Another situation where it doesn't apply is a rocket blasting off. Here, there is another force: the force of the hot gases that the rocket is expelling out its rear end. As long as those forces continue, that rocket's not going to find its way to the ground. If those forces stop, then the rocket may nevertheless have enough kinetic energy to leave the solar system. (One could fix the principle by saying that it either ends up at a potential energy minimum or else "at infinity", perhaps.)

Another situation where it doesn't apply is static friction. There are lots of things on my desk that, if humanity disappeared tomorrow, would I suppose eventually get jostled to the floor as plants and animals reclaim Kansas City. But my desk stays together because of static friction of screws, and the stuff on my desk stays on my desk due to its static friction with that surface. Static friction holds things together in such a way that there is no motion, hence there is no drag force, hence the power is not being dissipated.

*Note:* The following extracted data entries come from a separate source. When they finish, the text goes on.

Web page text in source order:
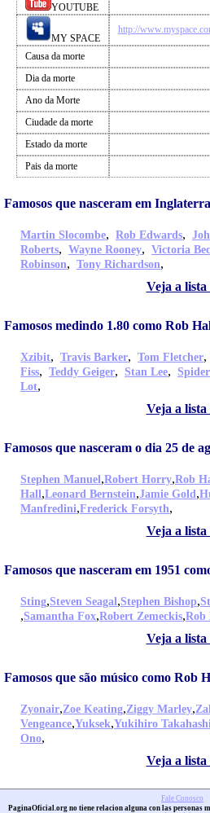
YOUTUBE
MY SPACE
http://
Causa da morte
Dia da morte
Ano da Morte
Ciudade da morte
Estado da morte
Pais da morte
Famosos que nasceram em
Martin Slocombe, Rob Edwards,
Roberts, Wayne Rooney, Victoria
Robinson, Tony Richardson,
Veja a lista
Famosos medindo 1.80 como Rob
Xzibit, Travis Barker, Tom Fletcher,
Fiss, Teddy Geiger, Stan Lee,
Lot,
Veja a lista
Famosos que nasceram o dia 25 de
Stephen Manuel,Robert Horry,Rob
Hall,Leonard Bernstein,Jamie Gold,
Manfredini,Frederick Forsyth,
Veja a lista
Famosos que nasceram em 1951
Sting,Steven Seagal,Stephen Bishop,
,Samantha Fox,Robert Zemeckis,Rob
Veja a lista
Famosos que são músico como Rob
Zyonair,Zoe Keating,Ziggy Marley,
Vengeance,Yuksek,Yukihiro
Ono,
Veja a lista
Fale Conosco
PaginaOficial.org no tiene relacion alguna con las personas
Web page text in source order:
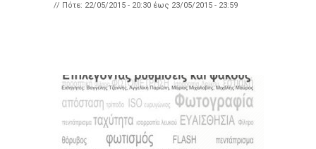
// Πότε: 22/05/2015 - 20:30 έως 23/05/2015 - 23:59
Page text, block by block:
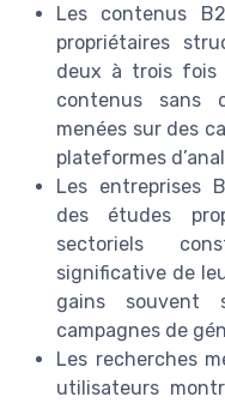
Les contenus
propriétaires
deux à trois fois
contenus sans
menées sur des
plateformes
Les entreprises
des études
sectoriels
significative de
gains
campagnes de
Les recherches
utilisateurs
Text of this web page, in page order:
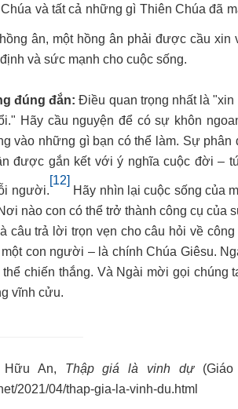
và tất cả những gì Thiên Chúa đã
ân, một hồng ân phải được cầu
và sức mạnh cho cuộc sống.
đúng đắn: Điều quan trọng nhất là
Hãy cầu nguyện để có sự khôn
vào những gì bạn có thể làm. Sự
được gắn kết với ý nghĩa cuộc đời –
người.
[12]
Hãy nhìn lại cuộc sống của
nào con có thể trở thành công cụ của
câu trả lời trọn vẹn cho câu hỏi về
con người – là chính Chúa Giêsu.
chiến thắng. Và Ngài mời gọi
vĩnh cửu.
Hữu An, Thập giá là vinh dự(Giáo
2021/04/thap-gia-la-vinh-du.html
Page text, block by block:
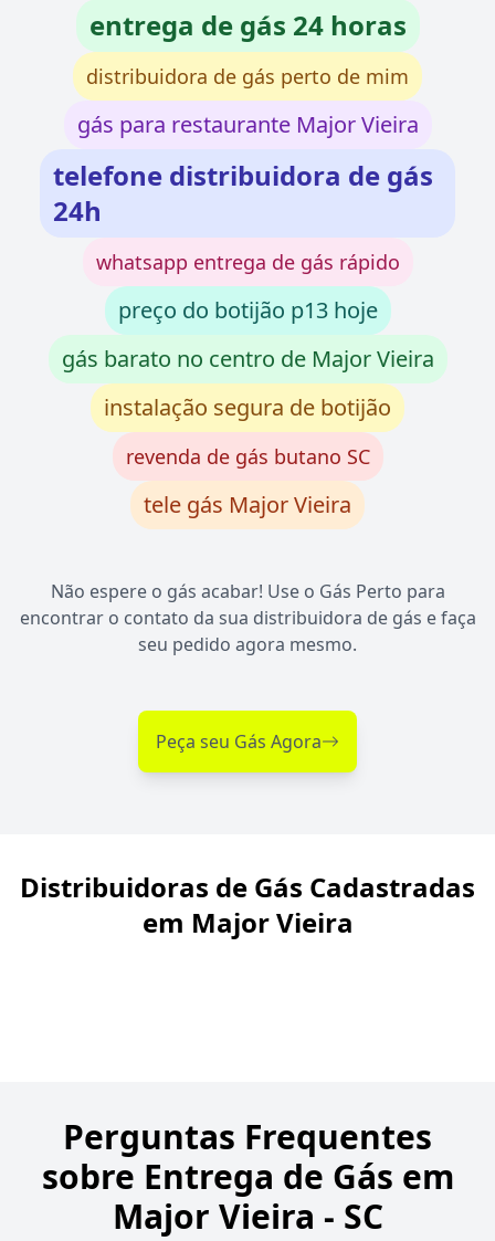
entrega de gás 24 horas
distribuidora de gás perto de mim
gás para restaurante Major Vieira
telefone distribuidora de gás
24h
whatsapp entrega de gás rápido
preço do botijão p13 hoje
gás barato no centro de Major Vieira
instalação segura de botijão
revenda de gás butano SC
tele gás Major Vieira
Não espere o gás acabar! Use o Gás Perto para
encontrar o contato da sua distribuidora de gás e faça
seu pedido agora mesmo.
Peça seu Gás Agora
Distribuidoras de Gás Cadastradas
em Major Vieira
Perguntas Frequentes
sobre Entrega de Gás em
Major Vieira - SC
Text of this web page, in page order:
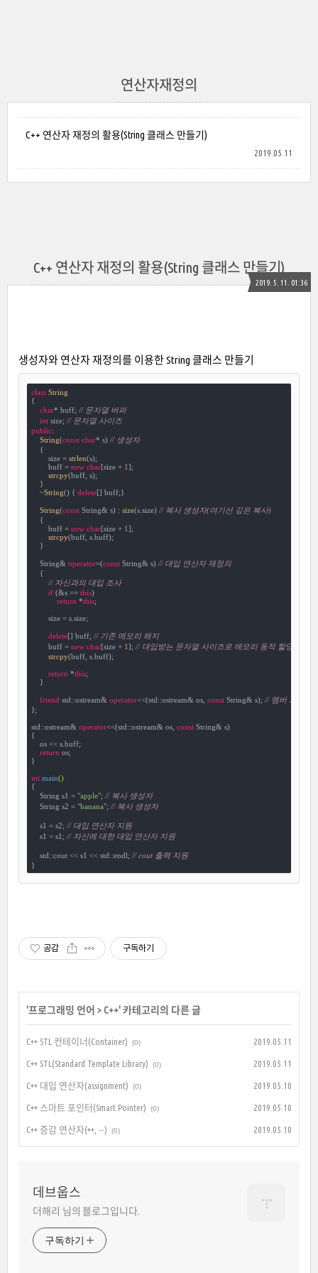
연산자재정의
C++ 연산자 재정의 활용(String 클래스 만들기)
2019.05.11
C++ 연산자 재정의 활용(String 클래스 만들기)
2019. 5. 11. 01:36
생성자와 연산자 재정의를 이용한 String 클래스 만들기
class String
{
char* buff; // 문자열 버퍼
int size; // 문자열 사이즈
public:
String(const char* s) // 생성자
    {
        size =
strlen(s);
        buff =
new char[size + 1];
strcpy(buff, s);
    }
    ~
String() { delete[] buff;}
String(const String& s) : size(s.size) // 복사 생성자(여기선 깊은 복사)
    {
        buff =
new char[size + 1];
strcpy(buff, s.buff);
    }
    String&
operator=(const String& s) // 대입 연산자 재정의
    {
// 자신과의 대입 조사
if (&s == this)
return *this;
        size = s.size;
delete[] buff; // 기존 메모리 해지
        buff =
new char[size + 1]; // 대입받는 문자열 사이즈로 메모리 동적 할당
strcpy(buff, s.buff);
return *this;
    }
friend std::ostream& operator<<(std::ostream& os, const String& s); // 멤버 외부 접
};
std::ostream& operator<<(std::ostream& os, const String& s)
{
    os << s.buff;
return os;
}
int main()
{
    String s1 =
"apple"; // 복사 생성자
    String s2 =
"banana"; // 복사 생성자
    s1 = s2;
// 대입 연산자 지원
    s1 = s1;
// 자신에 대한 대입 연산자 지원
    std::cout << s1 << std::endl;
// cout 출력 지원
}
공감 구독하기
'프로그래밍 언어 >C++' 카테고리의 다른 글
C++ STL 컨테이너(Container) (0) 2019.05.11
C++ STL(Standard Template Library) (0) 2019.05.11
C++ 대입 연산자(assignment) (0) 2019.05.10
C++ 스마트 포인터(Smart Pointer) (0) 2019.05.10
C++ 증감 연산자(++, --) (0) 2019.05.10
데브웁스
더해리 님의 블로그입니다.
구독하기
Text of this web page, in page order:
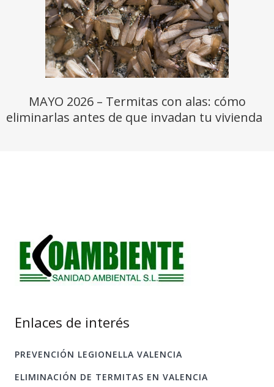
MAYO 2026 – Termitas con alas: cómo
eliminarlas antes de que invadan tu vivienda
Enlaces de interés
PREVENCIÓN LEGIONELLA VALENCIA
ELIMINACIÓN DE TERMITAS EN VALENCIA
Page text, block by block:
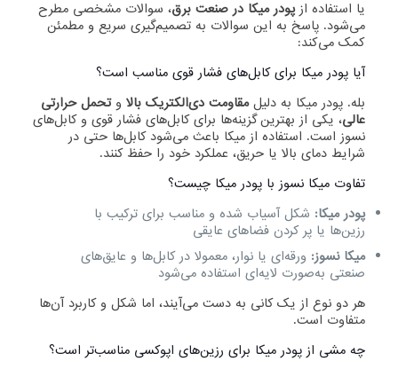
یا استفاده ازپودر میکا در صنعت برق، سوالات مشخصی مطرح
می‌شود. پاسخ به این سوالات به تصمیم‌گیری سریع و مطمئن
کمک می‌کند:
آیا پودر میکا برای کابل‌های فشار قوی مناسب است؟
بله. پودر میکا به دلیلمقاومت دی‌الکتریک بالاوتحمل حرارتی
عالی، یکی از بهترین گزینه‌ها برای کابل‌های فشار قوی و کابل‌های
نسوز است. استفاده از میکا باعث می‌شود کابل‌ها حتی در
شرایط دمای بالا یا حریق، عملکرد خود را حفظ کنند.
تفاوت میکا نسوز با پودر میکا چیست؟
پودر میکا: شکل آسیاب شده و مناسب برای ترکیب با
رزین‌ها یا پر کردن فضاهای عایقی
میکا نسوز: ورقه‌ای یا نوار، معمولا در کابل‌ها و عایق‌های
صنعتی به‌صورت لایه‌ای استفاده می‌شود
هر دو نوع از یک کانی به دست می‌آیند، اما شکل و کاربرد آن‌ها
متفاوت است.
چه مشی از پودر میکا برای رزین‌های اپوکسی مناسب‌تر است؟
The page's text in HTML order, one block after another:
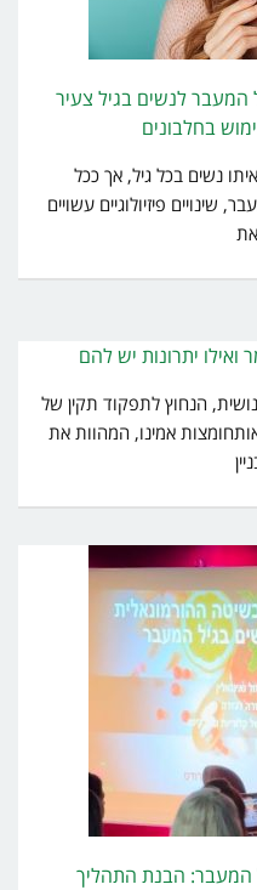
המעבר לנשים בגיל צעיר
בחלבונים
נשים בכל גיל, אך ככל
פיזיולוגיים עשויים
ואילו יתרונות יש להם
הנחוץ לתפקוד תקין של
אמינו, המהוות את
המעבר: הבנת התהליך
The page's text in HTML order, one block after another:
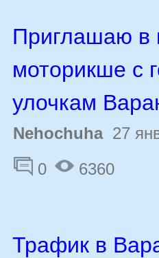
Приглашаю в
моторикше с
улочкам
Nehochuha27
0
6360
Трафик в
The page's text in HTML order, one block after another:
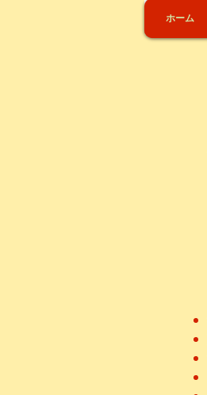
ホーム
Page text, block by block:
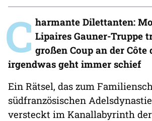
C harmante Dilettanten:
Lipaires Gauner-Truppe
großen Coup an der Côte
irgendwas geht immer schief
Ein Rätsel, das zum
südfranzösischen
versteckt im Kanallabyrinth
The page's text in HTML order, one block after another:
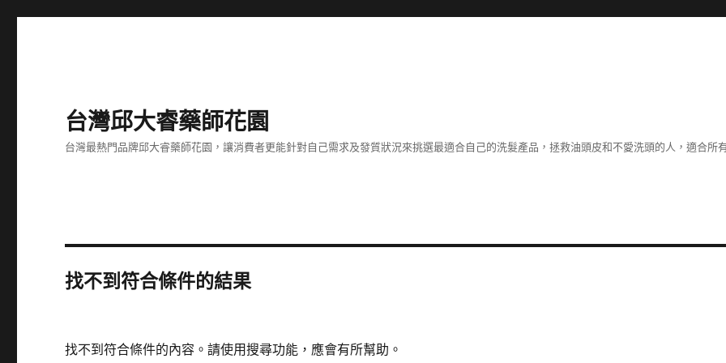
台灣邱大睿藥師花園
台灣最熱門品牌邱大睿藥師花園，讓消費者更能針對自己需求及發質狀況來挑選最適合自己的洗髮產品，拯救油頭皮和不愛洗頭的人，適合所
找不到符合條件的結果
找不到符合條件的內容。請使用搜尋功能，應會有所幫助。

As you have noticed, there is a "combination" of these other systems, burning food chemically to engage muscles so that a biological system can use static friction to ascend a mountain, where we end up violating the principle. That's OK, because it was just a useful little rule of thumb in the first place. It doesn't have the status of a fundamental Theory of Physics or anything.

There is a principle which is a little like it, known as the Second Law of Thermodynamics, which does indeed apply here too. One way to phrase it is, "to transfer the energy in a degree of freedom further away from the average, other degrees of freedom always need to go closer to the average commensurately." Our uncertainty about where energy is in the various degrees of freedom of a system can be quantified as a number called entropy. The way that you increase your gravitational-potential-energy degree of freedom when you climb up a mountain is by taking stockpiles of chemical energy in the form of food and stored fat, burning them up (lowering their energy to be much closer to the environment's) with a biochemical process which causes your muscles to store and expel energy, and you use your intelligence and a concerted motion of these muscles to push yourself up the mountain (using those muscles' energy to raise the gravitational energy of your center of mass). Indeed, you cannot do it if you are severely malnourished.